Question 5
In terms of \(\mathbb{P}(X=n)\) and \(\mathbb{P}(X=2n)\), what are \(\mathbb{P}(A=2n \text{ and } L)\) and \(\mathbb{P}(A=2n \text{ and } S)\)?
Show explanation for Question 5
These are the probabilities of the two full scenarios that can produce the observation \(A=2n\). Because the handoff itself is random, each one gets a factor of \(\frac12\):
\[
\mathbb{P}(A=2n \text{ and } L)=\frac12\mathbb{P}(X=n),
\qquad
\mathbb{P}(A=2n \text{ and } S)=\frac12\mathbb{P}(X=2n).
\]
Question 6
Suppose you try to use this equal-split idea for every even observation that can occur.
What relationship does that force the probabilities
\[
\mathbb{P}(X=1),\ \mathbb{P}(X=2),\ \mathbb{P}(X=4),\ \mathbb{P}(X=8),\dots
\]
to have?
\[
\mathbb{P}(X=3),\ \mathbb{P}(X=6),\ \mathbb{P}(X=12),\ \mathbb{P}(X=24),\dots
\]
What relationship would those probabilities have to satisfy?

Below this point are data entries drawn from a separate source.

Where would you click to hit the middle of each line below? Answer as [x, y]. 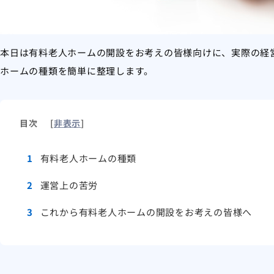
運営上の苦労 [68, 185]
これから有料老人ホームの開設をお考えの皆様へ [145, 212]
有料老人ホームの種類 [87, 158]
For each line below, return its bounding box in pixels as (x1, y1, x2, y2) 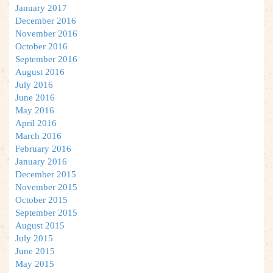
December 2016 (15, 15, 76, 26)
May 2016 (15, 105, 54, 115)
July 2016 (15, 79, 53, 90)
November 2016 (15, 28, 77, 38)
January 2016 (15, 156, 67, 166)
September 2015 (15, 207, 77, 218)
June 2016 (15, 92, 55, 102)
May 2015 (15, 258, 54, 269)
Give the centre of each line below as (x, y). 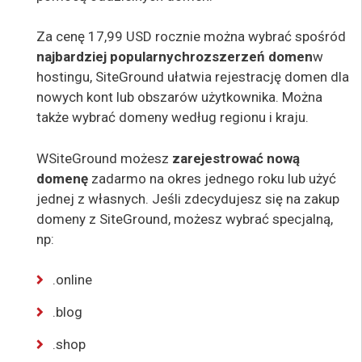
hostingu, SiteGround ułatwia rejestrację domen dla (193, 77)
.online (72, 280)
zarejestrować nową (236, 158)
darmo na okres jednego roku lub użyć (221, 178)
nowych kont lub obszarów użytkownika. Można (179, 97)
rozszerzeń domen (251, 57)
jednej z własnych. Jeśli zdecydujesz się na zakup (188, 198)
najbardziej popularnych (113, 57)
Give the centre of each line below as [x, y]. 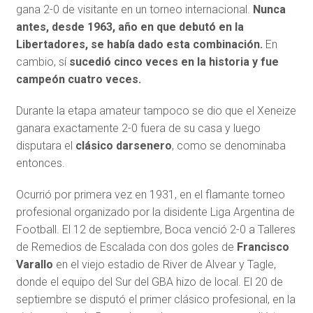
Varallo [34, 264]
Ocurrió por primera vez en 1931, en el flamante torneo [150, 195]
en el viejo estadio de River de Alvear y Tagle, [164, 264]
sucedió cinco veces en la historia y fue [174, 62]
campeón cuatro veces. [78, 79]
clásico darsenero [123, 146]
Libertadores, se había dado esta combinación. [140, 44]
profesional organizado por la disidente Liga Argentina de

Could one honest probability distribution on the positive integers behave that way?
Show explanation for Question 6
Question 5 shows that whenever the even observation \(A=2n\) can occur, the equal-split idea would force
\[
\mathbb{P}(X=n)=\mathbb{P}(X=2n)
\]
So along the first list of values, you would get
\[
\mathbb{P}(X=1)=\mathbb{P}(X=2)=\mathbb{P}(X=4)=\mathbb{P}(X=8)=\cdots .
\]
Along the second list, you would get
\[
\mathbb{P}(X=3)=\mathbb{P}(X=6)=\mathbb{P}(X=12)=\mathbb{P}(X=24)=\cdots .
\]
The same thing would happen starting from any odd number.
If some odd number had positive probability, then all of its doubles would have that same positive probability too. That would create infinitely many equal positive terms, so the total probability would be larger than \(1\).
So every odd number would have to get probability \(0\). Now suppose some positive integer had positive probability. If you keep dividing that number by \(2\) until you can no longer do so, you eventually land on an odd number, and the equalities above say the probability stays the same at each step. That would produce an odd number with positive probability, which is impossible.
So this would force
\[
\mathbb{P}(X=n)=0
\qquad\text{for every positive integer } n,
\]
which is impossible for a probability distribution.
Therefore the equal-split assumption cannot come from one honest probability model.